Each student will submit a single document conforming to the guidelines and standards outlined below.
§ limited to 8 pages (excluding title page, references, and appendix),
§ Double-spaced, 12 point Times New Roman font, 1” margins, Bottom-right page numbering.
Note: Submitted report must be either in MS Word or PDF format and titled: “Assignment2_LastName”.
Only one document will be allowed to be submitted.
Content (note that the document must have clearly marked sections for the items listed below)
1) Title page (1 page limit): course number and term, assignment number and project title, student name and contact information, instructor’s name. Format it so it looks pleasant and presentable. Follow formatting guidelines above.
2) Introduction. Provide a brief outline of the dataset you are using for this assignment. Briefly describe the content of the data. Include a screenshot of the data (not all, but partial as far as all relevant variables are visible).
3) Data preparation – handling missing data, removing irrelevant variables
4) Data exploration process. Explain and discuss what data exploration you performed (e.g., questions generated about the data set content). Include any specific ideas or suggestions as to how this could be used in your organization.
5) Visualizations created. Explain the visualizations created. Include the value-added aspects of the visualizations. Include creative aspects for increasing potential for higher assignment grade.
6) Calculation which adds insights or value to the data set. Include and explain the value of the calculation, i.e., insights provided by the calculation.
7) References (1 page limit): List all references in APA format used in preparing this report. It is strongly recommended to use outside knowledge in setting-up the analysis or discussing the results where possible.
8) Appendix (4 page limit):
a) Appendix A: Include any appropriate workbooks and/or screenshots (figures, tables, diagrams) used in this assignment. Make sure all tables, figures, or diagrams are properly numbered and titled. For example, “Table 1. Model Results”. Make sure all tables or figures or diagrams are easily readable and visually presentable.
§ Assignments that: 1) adequately address all required tasks; 2) are submitted on time; 3) are properly formatted (APA format for references, no typos or misspelled words, no grammar errors, cover page, etc.) will receive a grade of B (80-89, depending on content).

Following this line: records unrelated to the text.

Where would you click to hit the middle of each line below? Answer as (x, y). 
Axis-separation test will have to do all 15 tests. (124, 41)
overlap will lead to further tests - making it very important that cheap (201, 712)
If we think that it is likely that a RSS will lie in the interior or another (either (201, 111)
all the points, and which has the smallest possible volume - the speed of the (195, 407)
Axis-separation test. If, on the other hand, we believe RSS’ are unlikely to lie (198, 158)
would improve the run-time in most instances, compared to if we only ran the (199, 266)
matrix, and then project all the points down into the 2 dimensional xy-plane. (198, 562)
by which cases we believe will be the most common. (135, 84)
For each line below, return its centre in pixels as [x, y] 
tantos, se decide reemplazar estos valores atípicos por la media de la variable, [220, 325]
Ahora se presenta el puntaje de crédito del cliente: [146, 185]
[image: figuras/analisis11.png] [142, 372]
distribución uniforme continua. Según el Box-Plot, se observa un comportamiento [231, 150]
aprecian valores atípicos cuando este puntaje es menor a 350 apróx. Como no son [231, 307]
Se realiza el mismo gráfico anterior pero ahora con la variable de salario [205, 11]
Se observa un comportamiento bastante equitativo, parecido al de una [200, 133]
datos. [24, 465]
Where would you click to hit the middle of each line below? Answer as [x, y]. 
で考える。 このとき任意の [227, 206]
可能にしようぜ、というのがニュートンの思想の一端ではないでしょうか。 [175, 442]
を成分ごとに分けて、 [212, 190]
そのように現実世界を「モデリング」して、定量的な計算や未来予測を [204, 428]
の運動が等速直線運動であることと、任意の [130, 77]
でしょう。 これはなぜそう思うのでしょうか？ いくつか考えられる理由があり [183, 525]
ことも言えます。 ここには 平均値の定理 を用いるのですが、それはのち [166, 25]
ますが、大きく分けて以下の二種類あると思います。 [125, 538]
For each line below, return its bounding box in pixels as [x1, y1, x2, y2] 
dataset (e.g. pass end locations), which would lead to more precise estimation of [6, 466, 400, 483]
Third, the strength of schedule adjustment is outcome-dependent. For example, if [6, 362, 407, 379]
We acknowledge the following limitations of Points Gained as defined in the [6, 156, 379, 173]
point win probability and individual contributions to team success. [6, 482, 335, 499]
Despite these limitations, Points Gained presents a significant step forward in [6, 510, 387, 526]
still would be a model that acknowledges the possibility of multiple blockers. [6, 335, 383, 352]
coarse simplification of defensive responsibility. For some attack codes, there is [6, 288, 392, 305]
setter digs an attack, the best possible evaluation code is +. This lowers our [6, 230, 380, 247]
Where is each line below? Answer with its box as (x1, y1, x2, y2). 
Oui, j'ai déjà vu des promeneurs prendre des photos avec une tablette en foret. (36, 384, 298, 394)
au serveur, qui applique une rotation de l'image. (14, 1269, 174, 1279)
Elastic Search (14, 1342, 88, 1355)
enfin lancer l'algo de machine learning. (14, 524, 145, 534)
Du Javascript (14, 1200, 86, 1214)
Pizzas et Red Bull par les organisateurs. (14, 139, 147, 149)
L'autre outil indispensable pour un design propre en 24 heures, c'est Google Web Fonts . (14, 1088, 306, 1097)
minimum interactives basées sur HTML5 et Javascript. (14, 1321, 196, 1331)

§ In order to increase (but not guarantee) your chances of receiving a higher grade, you need to show clear evidence of critical thinking. Critical thinking can take many forms, depending on the type of assignment. In some instances, showing greater depth (e.g., such as creating more models, looking at more than one insightful fact or relationships, and comparing them on key criteria) is one method for providing evidence of critical thinking. In other cases, it might include providing more explanation to include the pros and cons of the approach used or the arguments in favor and against the proposal as well as some criteria for choosing among the alternatives. Still another example would be providing significant insights as to how the assignment outcome would benefit (or would meet resistance) in your organization and what steps might be employed to facilitate acceptance. Certainly, this is not a complete list, but gives some examples of critical thinking aspects.